Denoising Diffusion Probabilistic Model explanation

Explanation of DDPM.

Problem formulation

In recent years, Generative Adversarial Network has dominated the field of the generative model in terms of sample quality and inference rate. Yet GANs show the weakness in the data distribution coverage and the challenging problem of training. In 2015, the idea of diffusion model came out and then in 2020, DDPM was introduced and illustrated amazing results regarding image fidelity and the coverage of distribution. Furthermore, in 2021, Dhariwal and Nichol showed that Diffusion Models have the ability to overcome GANs in the sample quality and exhibit good behavior in distribution coverage, which is the critical weakness of GANs.

In this blog, we will go through the idea and derivation of diffusion models (the formulas and ideas follow DDPM ).

The concept of diffusion model is diffusing the original image into a white noise by a given strategy and then learning a reverse process to approximate it. Behind the scene, for both Gaussian and binomial diffusion, shows that if the noise schedule at each step is small enough, the reverse process shares the same form as the forward one, which is a vital factor that guides the way of constructing the loss functions and the learning algorithms.

In detail, forward process is formulated as follow:

\[\begin{align*} q(x_{1:T}|x_{0}) = q(x_{0}).\prod^{T}_{1} q(x_{t}|x_{t-1}) \\ q(x_{t}|x_{t-1}) = \mathcal{N}(\sqrt{1-\beta_{t}}\:x_{t-1}, \beta_{t}\mathrm{I}) \end{align*}\]

where \(\beta_{t}\) is the noise schedule which is added to image sample, \(T\) is the number of diffusion steps. In particular, Ho models the forward process as a Markov chain, in which the random variable \(x_{t}\) only depends on the right previous one \(x_{t-1}\).

The reverse process is the reversal version of the forward procedure:

\[\begin{align*} p_{\theta}(x_{0:T}) = p(x_{T}).\prod^{T}_{1} p_{\theta}(x_{t-1}|x_{t}) \\ p(x_{T}) = \mathcal{N}(\mathrm{0}, \mathrm{I}) \end{align*}\]

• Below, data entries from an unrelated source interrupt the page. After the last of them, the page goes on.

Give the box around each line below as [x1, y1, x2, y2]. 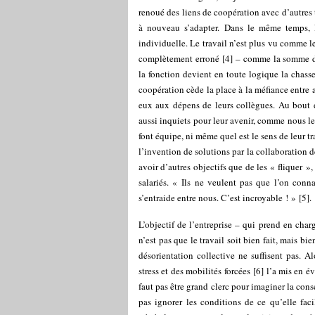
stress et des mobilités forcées [139, 264, 250, 277]
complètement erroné [139, 52, 219, 65]
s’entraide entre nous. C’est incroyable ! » [139, 191, 296, 204]
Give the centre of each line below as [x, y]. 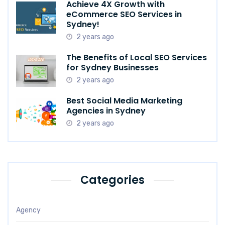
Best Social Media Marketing [124, 101]
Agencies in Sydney [106, 111]
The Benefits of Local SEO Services [137, 58]
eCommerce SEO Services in [124, 15]
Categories [113, 180]
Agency [28, 210]
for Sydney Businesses [113, 68]
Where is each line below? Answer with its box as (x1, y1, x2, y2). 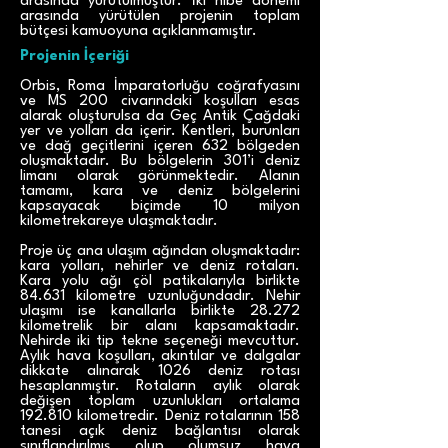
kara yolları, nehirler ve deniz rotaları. (20, 259, 300, 274)
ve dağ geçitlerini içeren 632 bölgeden (20, 139, 300, 154)
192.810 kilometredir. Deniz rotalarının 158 (20, 409, 300, 424)
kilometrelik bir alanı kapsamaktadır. (20, 319, 300, 334)
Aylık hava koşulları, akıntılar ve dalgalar (20, 349, 300, 364)
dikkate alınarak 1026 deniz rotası (20, 364, 300, 379)
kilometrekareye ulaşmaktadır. (20, 214, 218, 229)
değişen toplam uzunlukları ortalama (20, 394, 300, 409)
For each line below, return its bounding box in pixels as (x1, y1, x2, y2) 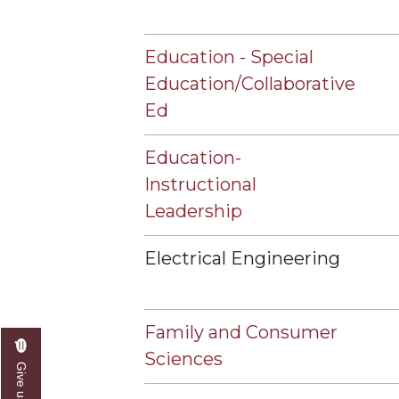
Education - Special (144, 46, 313, 68)
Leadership (144, 200, 242, 222)
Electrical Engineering (144, 248, 340, 269)
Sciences (144, 348, 223, 370)
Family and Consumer (144, 322, 338, 343)
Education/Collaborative (144, 73, 355, 94)
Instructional (144, 174, 256, 195)
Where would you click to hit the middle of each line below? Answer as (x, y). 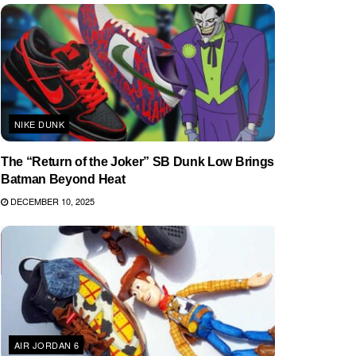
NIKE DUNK (39, 124)
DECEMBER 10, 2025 (51, 201)
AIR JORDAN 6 (47, 345)
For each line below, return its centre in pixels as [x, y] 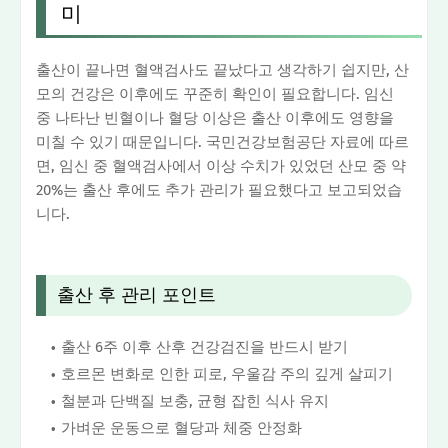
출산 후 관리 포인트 [136, 295]
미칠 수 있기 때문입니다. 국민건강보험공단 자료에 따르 [222, 142]
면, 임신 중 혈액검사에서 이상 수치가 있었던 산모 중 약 [221, 166]
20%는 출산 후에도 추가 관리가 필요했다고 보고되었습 [219, 190]
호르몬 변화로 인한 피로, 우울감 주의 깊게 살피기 [227, 374]
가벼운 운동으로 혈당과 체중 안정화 [181, 428]
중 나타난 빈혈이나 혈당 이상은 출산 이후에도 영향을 [215, 118]
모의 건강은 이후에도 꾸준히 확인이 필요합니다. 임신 [215, 94]
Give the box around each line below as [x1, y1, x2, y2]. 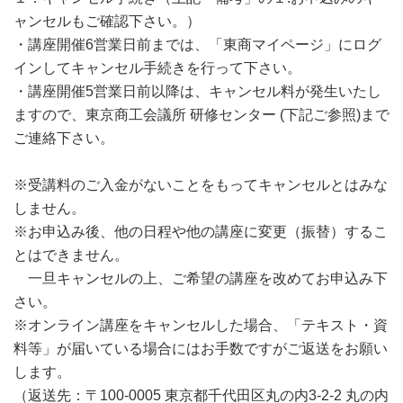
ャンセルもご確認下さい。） [13, 13, 201, 29]
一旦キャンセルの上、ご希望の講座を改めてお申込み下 [13, 271, 388, 286]
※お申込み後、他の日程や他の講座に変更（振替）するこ [13, 224, 388, 239]
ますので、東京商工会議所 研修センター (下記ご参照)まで [13, 107, 390, 122]
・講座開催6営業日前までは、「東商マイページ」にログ [13, 37, 381, 52]
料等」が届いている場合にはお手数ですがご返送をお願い [13, 341, 388, 356]
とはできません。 [13, 247, 129, 263]
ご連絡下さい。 [13, 130, 114, 146]
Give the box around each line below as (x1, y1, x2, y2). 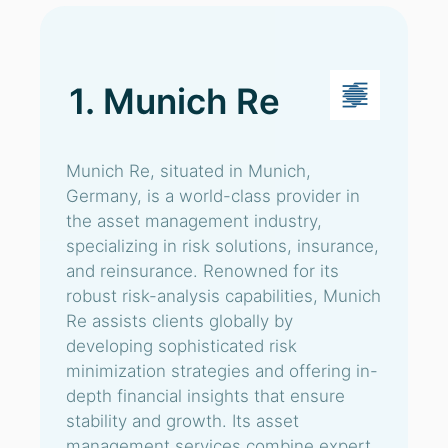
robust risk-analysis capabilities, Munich (66, 286, 381, 306)
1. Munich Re (69, 80, 280, 122)
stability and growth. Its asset (66, 411, 299, 431)
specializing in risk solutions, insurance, (66, 236, 379, 256)
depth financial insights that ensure (66, 386, 345, 406)
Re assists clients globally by (66, 311, 293, 331)
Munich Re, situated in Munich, (66, 161, 311, 181)
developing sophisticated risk (66, 336, 297, 356)
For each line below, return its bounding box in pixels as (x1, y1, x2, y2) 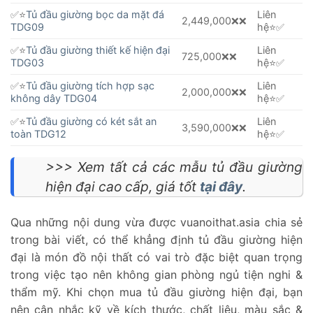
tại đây (200, 178, 242, 196)
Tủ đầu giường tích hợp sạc (26, 80, 154, 92)
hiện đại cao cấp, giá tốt (45, 178, 200, 196)
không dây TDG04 (10, 92, 97, 105)
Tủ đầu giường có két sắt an (26, 115, 156, 128)
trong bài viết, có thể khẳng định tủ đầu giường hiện (10, 233, 303, 247)
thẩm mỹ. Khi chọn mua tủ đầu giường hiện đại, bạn (10, 285, 303, 300)
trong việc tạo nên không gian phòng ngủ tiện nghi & (10, 268, 303, 282)
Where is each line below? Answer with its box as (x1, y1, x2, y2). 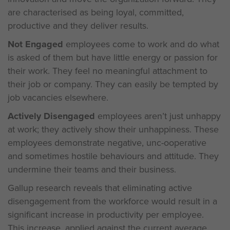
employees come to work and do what (63, 37, 219, 51)
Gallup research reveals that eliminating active (8, 181, 192, 195)
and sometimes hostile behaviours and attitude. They (8, 149, 219, 163)
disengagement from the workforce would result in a (8, 195, 217, 208)
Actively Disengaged (8, 109, 95, 123)
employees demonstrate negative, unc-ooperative (8, 136, 206, 149)
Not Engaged (8, 37, 63, 51)
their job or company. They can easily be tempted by (8, 78, 218, 91)

The task is now searching for the proper form of \(p_{\theta}\), constructing the loss function and the learning algorithm.

To make the later notation more readable, some transformations are made to the formulation as follows:

Set \(\alpha_{t} = 1 - \beta_{t}\) and \(\bar{\alpha}_{t} = \prod_{s=1}^{T} \alpha_{s}\), \(q(x_{t}\vert x_{t-1})\) can be rewritten as follow:

\[\begin{align*} q(x_{t}|x_{t-1}) = \mathcal{N}(\sqrt{\alpha_{t}}\:x_{t-1}, (1-\alpha_{t})\mathrm{I}) \end{align*}\]

Using above notation reveals a nice ability of sampling \(x_{t}\) with a trivial effort:

\[\begin{align*} x_{t} &= \sqrt{\alpha_{t}}\:x_{t-1} + \sqrt{(1-\alpha_{t})} z_{t} \\ &= \sqrt{\alpha_{t}}\: (\sqrt{\alpha_{t-1}}\:x_{t-2} + \sqrt{(1-\alpha_{t-1})} z_{t-1}) + \sqrt{(1-\alpha_{t})} z_{t} \\ &= \sqrt{\alpha_{t}\alpha_{t-1}}\: x_{t-2} + \sqrt{\alpha_{t}(1-\alpha_{t-1})} z_{t-1} + \sqrt{(1-\alpha_{t})} z_{t} \end{align*}\]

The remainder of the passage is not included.